### Directions
Each record below gets repeated exactly, and pictures stay out of the copy.

Top of Material for this task

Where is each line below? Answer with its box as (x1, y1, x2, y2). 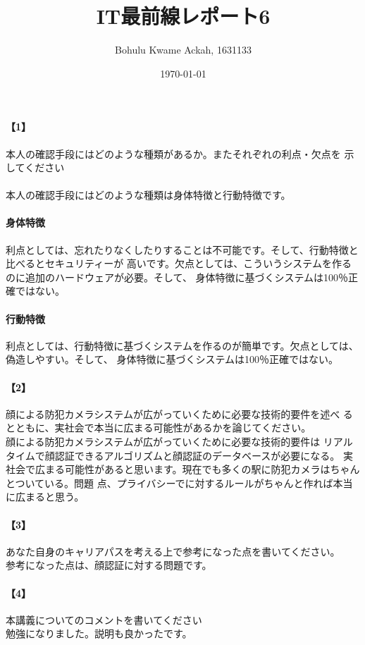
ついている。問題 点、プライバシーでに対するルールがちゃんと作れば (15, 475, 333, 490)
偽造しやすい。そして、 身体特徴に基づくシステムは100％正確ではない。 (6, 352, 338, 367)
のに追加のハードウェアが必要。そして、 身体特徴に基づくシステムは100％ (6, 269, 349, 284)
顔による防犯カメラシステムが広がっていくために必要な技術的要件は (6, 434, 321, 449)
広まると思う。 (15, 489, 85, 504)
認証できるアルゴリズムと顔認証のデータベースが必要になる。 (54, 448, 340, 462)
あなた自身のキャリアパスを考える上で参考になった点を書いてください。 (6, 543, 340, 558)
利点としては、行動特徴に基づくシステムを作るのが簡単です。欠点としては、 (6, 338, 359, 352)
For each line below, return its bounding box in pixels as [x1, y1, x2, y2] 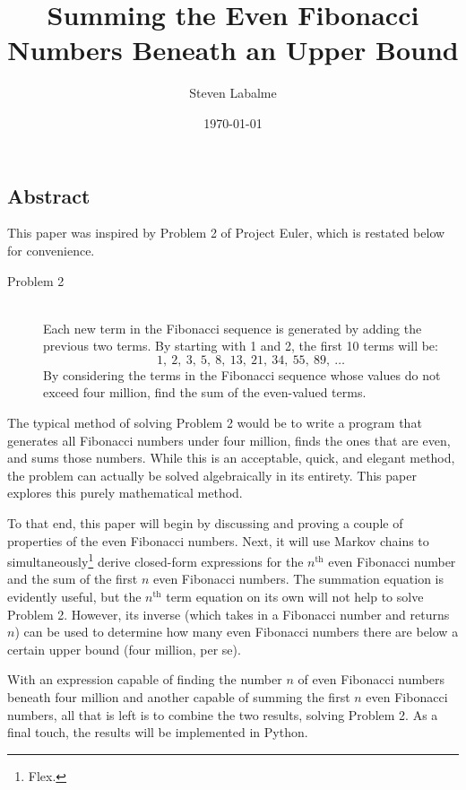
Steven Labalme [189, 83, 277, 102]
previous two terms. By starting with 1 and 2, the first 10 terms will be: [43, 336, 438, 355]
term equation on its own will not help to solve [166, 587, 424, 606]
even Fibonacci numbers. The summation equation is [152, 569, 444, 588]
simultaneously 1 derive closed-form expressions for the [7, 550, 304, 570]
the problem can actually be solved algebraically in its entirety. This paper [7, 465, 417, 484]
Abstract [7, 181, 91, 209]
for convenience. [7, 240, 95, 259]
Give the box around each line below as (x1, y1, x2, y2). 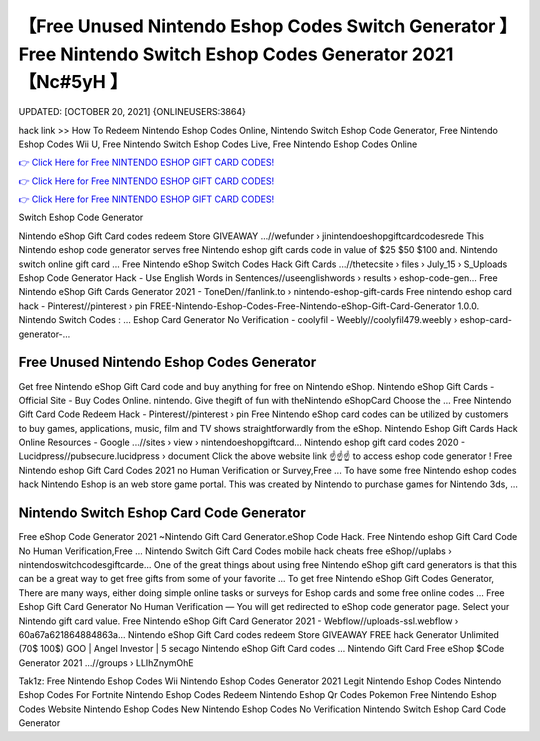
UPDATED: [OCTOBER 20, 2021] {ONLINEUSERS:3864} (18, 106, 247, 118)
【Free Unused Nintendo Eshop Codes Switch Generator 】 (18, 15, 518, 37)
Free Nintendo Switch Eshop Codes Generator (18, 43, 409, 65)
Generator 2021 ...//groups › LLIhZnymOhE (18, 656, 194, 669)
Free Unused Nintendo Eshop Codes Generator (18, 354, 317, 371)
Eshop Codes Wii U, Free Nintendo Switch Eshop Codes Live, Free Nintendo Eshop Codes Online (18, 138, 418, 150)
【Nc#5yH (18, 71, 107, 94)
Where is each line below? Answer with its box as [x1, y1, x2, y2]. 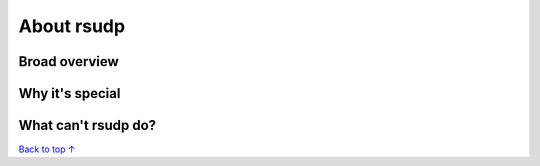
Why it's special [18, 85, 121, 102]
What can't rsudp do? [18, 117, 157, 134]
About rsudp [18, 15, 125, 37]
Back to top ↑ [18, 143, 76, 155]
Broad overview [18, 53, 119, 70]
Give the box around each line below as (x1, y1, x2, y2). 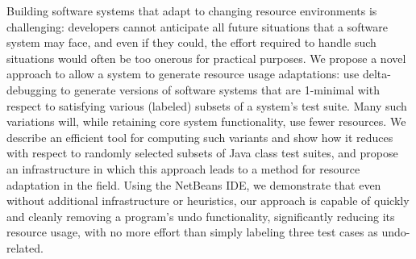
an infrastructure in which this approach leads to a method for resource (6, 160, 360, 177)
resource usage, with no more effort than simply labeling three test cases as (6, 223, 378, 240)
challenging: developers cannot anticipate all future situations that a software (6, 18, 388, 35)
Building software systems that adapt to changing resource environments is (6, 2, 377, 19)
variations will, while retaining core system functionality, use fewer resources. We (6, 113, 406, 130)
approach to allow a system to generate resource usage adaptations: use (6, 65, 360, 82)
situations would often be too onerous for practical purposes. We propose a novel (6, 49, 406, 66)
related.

Bottom of Material for this task

### Task result
Where is each line below? Answer with its box as (x1, y1, x2, y2). 
ついている。問題 点、プライバシーでに対するルールがちゃんと作れば (15, 475, 333, 490)
偽造しやすい。そして、 身体特徴に基づくシステムは100％正確ではない。 (6, 352, 338, 367)
のに追加のハードウェアが必要。そして、 身体特徴に基づくシステムは100％ (6, 269, 349, 284)
顔による防犯カメラシステムが広がっていくために必要な技術的要件は (6, 434, 321, 449)
広まると思う。 (15, 489, 85, 504)
認証できるアルゴリズムと顔認証のデータベースが必要になる。 (54, 448, 340, 462)
あなた自身のキャリアパスを考える上で参考になった点を書いてください。 (6, 543, 340, 558)
利点としては、行動特徴に基づくシステムを作るのが簡単です。欠点としては、 (6, 338, 359, 352)
For each line below, return its bounding box in pixels as [x1, y1, x2, y2] 
Steven Labalme [189, 83, 277, 102]
previous two terms. By starting with 1 and 2, the first 10 terms will be: [43, 336, 438, 355]
term equation on its own will not help to solve [166, 587, 424, 606]
even Fibonacci numbers. The summation equation is [152, 569, 444, 588]
simultaneously 1 derive closed-form expressions for the [7, 550, 304, 570]
the problem can actually be solved algebraically in its entirety. This paper [7, 465, 417, 484]
Abstract [7, 181, 91, 209]
for convenience. [7, 240, 95, 259]
Give the box around each line below as (x1, y1, x2, y2). 
UPDATED: [OCTOBER 20, 2021] {ONLINEUSERS:3864} (18, 106, 247, 118)
【Free Unused Nintendo Eshop Codes Switch Generator 】 (18, 15, 518, 37)
Free Nintendo Switch Eshop Codes Generator (18, 43, 409, 65)
Generator 2021 ...//groups › LLIhZnymOhE (18, 656, 194, 669)
Free Unused Nintendo Eshop Codes Generator (18, 354, 317, 371)
Eshop Codes Wii U, Free Nintendo Switch Eshop Codes Live, Free Nintendo Eshop Codes Online (18, 138, 418, 150)
【Nc#5yH (18, 71, 107, 94)
Where is each line below? Answer with its box as [x1, y1, x2, y2]. 
Why it's special [18, 85, 121, 102]
What can't rsudp do? [18, 117, 157, 134]
About rsudp [18, 15, 125, 37]
Back to top ↑ [18, 143, 76, 155]
Broad overview [18, 53, 119, 70]
Give the box around each line below as (x1, y1, x2, y2). 
an infrastructure in which this approach leads to a method for resource (6, 160, 360, 177)
resource usage, with no more effort than simply labeling three test cases as (6, 223, 378, 240)
challenging: developers cannot anticipate all future situations that a software (6, 18, 388, 35)
Building software systems that adapt to changing resource environments is (6, 2, 377, 19)
variations will, while retaining core system functionality, use fewer resources. We (6, 113, 406, 130)
approach to allow a system to generate resource usage adaptations: use (6, 65, 360, 82)
situations would often be too onerous for practical purposes. We propose a novel (6, 49, 406, 66)
related.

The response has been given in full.